Stored records:
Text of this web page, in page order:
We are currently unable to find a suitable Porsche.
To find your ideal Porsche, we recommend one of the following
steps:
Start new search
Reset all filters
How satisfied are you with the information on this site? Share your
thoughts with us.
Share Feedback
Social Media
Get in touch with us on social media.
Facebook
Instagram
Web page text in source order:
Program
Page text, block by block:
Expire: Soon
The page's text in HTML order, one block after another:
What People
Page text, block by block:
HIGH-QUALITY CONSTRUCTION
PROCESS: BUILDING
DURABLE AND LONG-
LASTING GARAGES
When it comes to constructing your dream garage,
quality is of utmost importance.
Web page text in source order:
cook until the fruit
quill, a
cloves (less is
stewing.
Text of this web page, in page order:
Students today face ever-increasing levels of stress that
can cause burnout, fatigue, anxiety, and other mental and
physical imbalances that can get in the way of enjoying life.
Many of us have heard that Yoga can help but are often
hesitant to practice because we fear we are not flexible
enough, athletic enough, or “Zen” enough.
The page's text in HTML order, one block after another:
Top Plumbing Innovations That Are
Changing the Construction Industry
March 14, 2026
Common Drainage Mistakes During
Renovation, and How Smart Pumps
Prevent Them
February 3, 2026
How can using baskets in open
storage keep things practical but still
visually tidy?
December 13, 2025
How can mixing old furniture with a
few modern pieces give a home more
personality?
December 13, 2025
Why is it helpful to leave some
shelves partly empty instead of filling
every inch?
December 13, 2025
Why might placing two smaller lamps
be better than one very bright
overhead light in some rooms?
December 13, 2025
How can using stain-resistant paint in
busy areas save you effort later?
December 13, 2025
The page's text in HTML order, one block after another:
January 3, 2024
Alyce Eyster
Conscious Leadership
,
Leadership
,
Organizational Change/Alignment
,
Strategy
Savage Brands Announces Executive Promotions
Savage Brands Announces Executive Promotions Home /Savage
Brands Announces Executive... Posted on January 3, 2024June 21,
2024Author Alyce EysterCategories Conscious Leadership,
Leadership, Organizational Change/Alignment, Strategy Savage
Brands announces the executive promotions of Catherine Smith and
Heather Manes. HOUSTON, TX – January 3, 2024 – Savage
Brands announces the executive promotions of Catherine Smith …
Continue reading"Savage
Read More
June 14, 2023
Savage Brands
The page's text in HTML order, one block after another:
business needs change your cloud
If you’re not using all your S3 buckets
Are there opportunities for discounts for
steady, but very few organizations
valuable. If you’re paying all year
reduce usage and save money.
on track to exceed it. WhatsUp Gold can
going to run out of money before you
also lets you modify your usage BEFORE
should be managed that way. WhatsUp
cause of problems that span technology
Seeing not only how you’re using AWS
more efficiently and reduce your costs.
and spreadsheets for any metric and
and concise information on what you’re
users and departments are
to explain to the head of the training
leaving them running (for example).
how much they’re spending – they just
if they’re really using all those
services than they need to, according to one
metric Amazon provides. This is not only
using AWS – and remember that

Task: Every line in the records has to be written out again exactly.

Answer to the exercise:
Text of this web page, in page order:
We are currently unable to find a suitable Porsche.
To find your ideal Porsche, we recommend one of the following
steps:
Start new search
Reset all filters
How satisfied are you with the information on this site? Share your
thoughts with us.
Share Feedback
Social Media
Get in touch with us on social media.
Facebook
Instagram
Web page text in source order:
Program
Page text, block by block:
Expire: Soon
The page's text in HTML order, one block after another:
What People
Page text, block by block:
HIGH-QUALITY CONSTRUCTION
PROCESS: BUILDING
DURABLE AND LONG-
LASTING GARAGES
When it comes to constructing your dream garage,
quality is of utmost importance.
Web page text in source order:
cook until the fruit
quill, a
cloves (less is
stewing.
Text of this web page, in page order:
Students today face ever-increasing levels of stress that
can cause burnout, fatigue, anxiety, and other mental and
physical imbalances that can get in the way of enjoying life.
Many of us have heard that Yoga can help but are often
hesitant to practice because we fear we are not flexible
enough, athletic enough, or “Zen” enough.
The page's text in HTML order, one block after another:
Top Plumbing Innovations That Are
Changing the Construction Industry
March 14, 2026
Common Drainage Mistakes During
Renovation, and How Smart Pumps
Prevent Them
February 3, 2026
How can using baskets in open
storage keep things practical but still
visually tidy?
December 13, 2025
How can mixing old furniture with a
few modern pieces give a home more
personality?
December 13, 2025
Why is it helpful to leave some
shelves partly empty instead of filling
every inch?
December 13, 2025
Why might placing two smaller lamps
be better than one very bright
overhead light in some rooms?
December 13, 2025
How can using stain-resistant paint in
busy areas save you effort later?
December 13, 2025
The page's text in HTML order, one block after another:
January 3, 2024
Alyce Eyster
Conscious Leadership
,
Leadership
,
Organizational Change/Alignment
,
Strategy
Savage Brands Announces Executive Promotions
Savage Brands Announces Executive Promotions Home /Savage
Brands Announces Executive... Posted on January 3, 2024June 21,
2024Author Alyce EysterCategories Conscious Leadership,
Leadership, Organizational Change/Alignment, Strategy Savage
Brands announces the executive promotions of Catherine Smith and
Heather Manes. HOUSTON, TX – January 3, 2024 – Savage
Brands announces the executive promotions of Catherine Smith …
Continue reading"Savage
Read More
June 14, 2023
Savage Brands
The page's text in HTML order, one block after another:
business needs change your cloud
If you’re not using all your S3 buckets
Are there opportunities for discounts for
steady, but very few organizations
valuable. If you’re paying all year
reduce usage and save money.
on track to exceed it. WhatsUp Gold can
going to run out of money before you
also lets you modify your usage BEFORE
should be managed that way. WhatsUp
cause of problems that span technology
Seeing not only how you’re using AWS
more efficiently and reduce your costs.
and spreadsheets for any metric and
and concise information on what you’re
users and departments are
to explain to the head of the training
leaving them running (for example).
how much they’re spending – they just
if they’re really using all those
services than they need to, according to one
metric Amazon provides. This is not only
using AWS – and remember that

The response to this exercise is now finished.